Now Playing - Elvis Costello, "Pump It Up." I think it'd be interesting to try & sing "Subterranean Homesick Blues" along to that.
Now Eating - cotton candy ices. Not as good as it sounds.
Now Feeling - pooped.
Now Tweeting - Melanie


Huz stayed in bed later than I did this morning. If you look out your window, you ought to see those Four Horsemen heading up your street right...about...now.

Geeze, one Marlboro Light and two shots of Jack Daniels and I feel like Janis Joplin Junior. Sometimes I can be such a lightweight.

Saw the Improv show after ours last night. Suzanne didn't do the show, and lordy, was there way too much testosterone onstage! Toilet humor abounded.

Thursday's show felt too much like a warm-up for my liking. I felt I came on too hard, and in just four short days had wandered too far away from my character. It took until the second act to hunker down and focus. Last night's show was much better. And we got a nice local review that may be on its way to drumming up some business.

And I'm still fighting the Evil Phlegm of Death, so yesterday I called the doctor to ask for a refill of Humibid. I'm liking my doctor more and more, because he authorized a 25 day supply and gave me two refills! The pills helped, but the voice lesson did not. Too much hard singing before I had to do Bat Boy was not a good idea. I'll try for a mid-week lesson next week.
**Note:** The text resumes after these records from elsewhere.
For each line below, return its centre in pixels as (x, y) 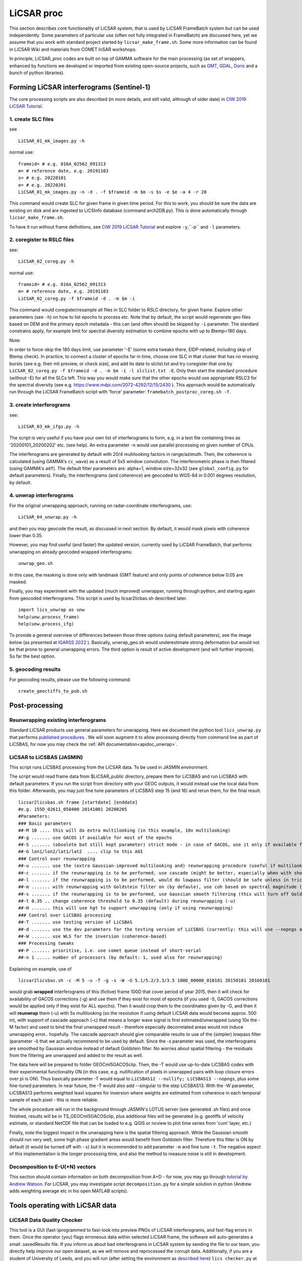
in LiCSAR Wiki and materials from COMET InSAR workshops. (73, 49)
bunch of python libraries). (37, 73)
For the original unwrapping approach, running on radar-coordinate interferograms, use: (101, 505)
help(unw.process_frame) (49, 617)
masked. (18, 582)
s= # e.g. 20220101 (42, 178)
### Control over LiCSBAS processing (65, 915)
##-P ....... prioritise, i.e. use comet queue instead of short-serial (110, 950)
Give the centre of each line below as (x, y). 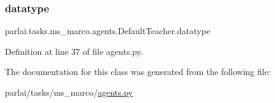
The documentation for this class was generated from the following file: (138, 72)
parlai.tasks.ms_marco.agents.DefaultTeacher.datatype (108, 31)
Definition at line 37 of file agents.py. (74, 51)
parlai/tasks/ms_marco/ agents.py (69, 92)
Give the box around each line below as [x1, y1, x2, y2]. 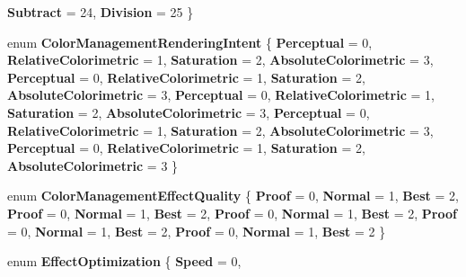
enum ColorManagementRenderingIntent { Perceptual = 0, [7, 32, 373, 51]
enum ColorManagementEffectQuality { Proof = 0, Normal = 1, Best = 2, [7, 186, 459, 205]
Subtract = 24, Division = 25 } [7, 3, 194, 21]
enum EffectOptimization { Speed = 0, [7, 252, 242, 271]
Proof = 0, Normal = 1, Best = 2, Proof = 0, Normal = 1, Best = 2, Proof [7, 203, 457, 222]
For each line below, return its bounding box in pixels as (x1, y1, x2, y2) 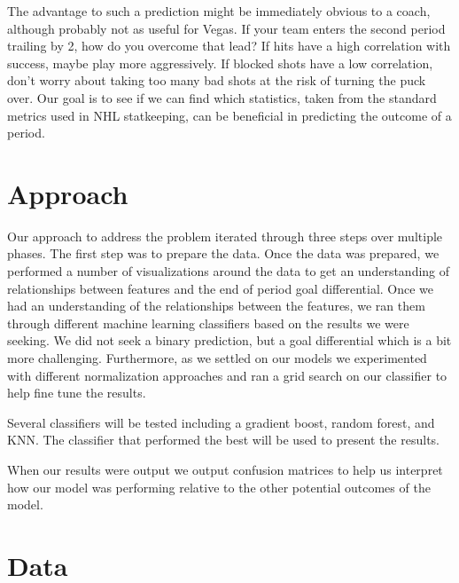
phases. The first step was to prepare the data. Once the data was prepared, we (7, 244, 440, 263)
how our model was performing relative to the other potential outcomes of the (7, 477, 431, 496)
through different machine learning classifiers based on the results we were (7, 313, 409, 332)
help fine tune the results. (7, 383, 146, 402)
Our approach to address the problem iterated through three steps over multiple (7, 226, 443, 245)
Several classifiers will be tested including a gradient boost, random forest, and (7, 413, 435, 431)
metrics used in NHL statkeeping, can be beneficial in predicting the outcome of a (7, 106, 452, 124)
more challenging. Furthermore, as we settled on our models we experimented (7, 349, 427, 367)
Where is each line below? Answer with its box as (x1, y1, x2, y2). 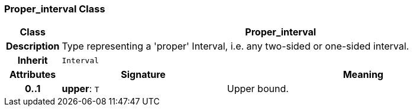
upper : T (62, 83, 99, 95)
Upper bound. (227, 83, 289, 95)
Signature (121, 68, 166, 81)
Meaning (343, 68, 383, 81)
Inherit (17, 54, 48, 67)
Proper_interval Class (4, 3, 105, 15)
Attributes (9, 68, 56, 81)
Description (6, 40, 60, 53)
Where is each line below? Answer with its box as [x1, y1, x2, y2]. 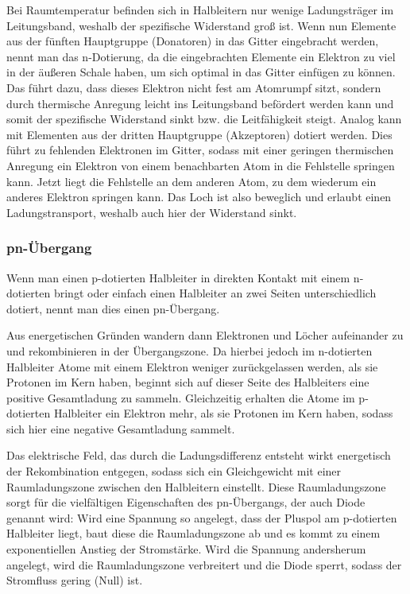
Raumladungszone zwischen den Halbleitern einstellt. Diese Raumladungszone [6, 478, 386, 495]
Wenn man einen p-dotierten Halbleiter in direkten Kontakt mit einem [6, 269, 350, 285]
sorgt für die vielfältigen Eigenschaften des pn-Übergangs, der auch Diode [6, 494, 366, 511]
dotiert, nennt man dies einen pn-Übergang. [6, 300, 220, 316]
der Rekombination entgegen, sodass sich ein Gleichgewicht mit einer [6, 463, 342, 479]
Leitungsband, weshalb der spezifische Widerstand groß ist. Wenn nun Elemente [6, 17, 396, 33]
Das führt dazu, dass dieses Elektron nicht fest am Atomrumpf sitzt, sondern [6, 79, 381, 95]
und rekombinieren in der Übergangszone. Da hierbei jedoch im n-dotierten [6, 342, 373, 359]
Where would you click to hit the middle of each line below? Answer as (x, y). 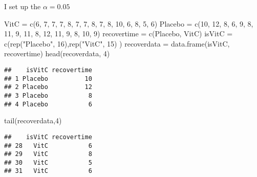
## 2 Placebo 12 (48, 87)
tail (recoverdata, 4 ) (33, 120)
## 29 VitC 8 (48, 154)
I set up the (23, 6)
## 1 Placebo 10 (48, 79)
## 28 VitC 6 (48, 146)
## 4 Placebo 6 (48, 104)
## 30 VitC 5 (48, 162)
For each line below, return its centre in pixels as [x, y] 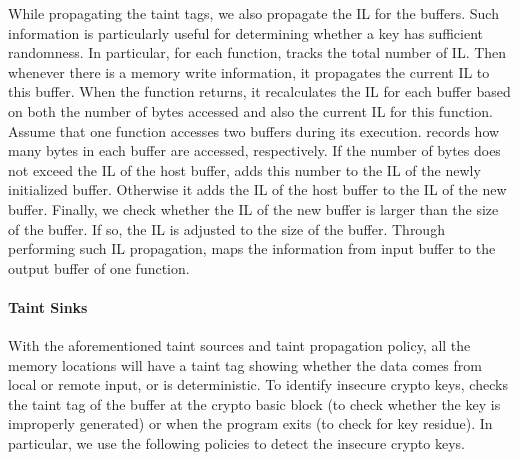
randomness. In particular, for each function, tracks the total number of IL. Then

I can't stand these things. They always seem to me like they're silently screaming. Gives me the willies. "And why are you looking at Christmas figurines, Mel?" you ask. Because today I got a catalog that contained the little buggers. Christmas in July, my ass.

I've visited Winterthur. Summer of '97, I believe it was. I took a road trip with three friends from my old job. One was no longer working there, and was getting married a few months later (to our boss), so it was a "last hurrah" before her wedding. She was very closemouthed during the trip (what bride-to-be does not want to talk about her wedding unless prodded?), and we had the feeling things were not going well. And those feelings were confirmed at the wedding, and by the fact that they broke up about six months later.

Our boss, E., was in his late twenties at the time, a veteran of one divorce already. He started dating R. about four months after the divorce was finalized, and they were engaged within a year. E. was Jewish, with a pretty strange family life. One very needy younger brother (who called almost every day and was nearly unintelligible on the phone), and an older, married sister who was living in Israel in some sort of religious cult. R. was Catholic, quite religious, and her family life was odd as well. She didn't tell her father she was engaged for months because she feared his reaction. Her mother knew, but not her father. Ostensibly it was a "religion" thing, but we almost felt like there was some strange relationship between R. and her father. I mean, Daddy losing his "little girl" is one thing, but she honestly feared that he would flip out. Anyway, E. and R. were in therapy during the engagement, and there were doubts as to whether they'd go through with it. But they did.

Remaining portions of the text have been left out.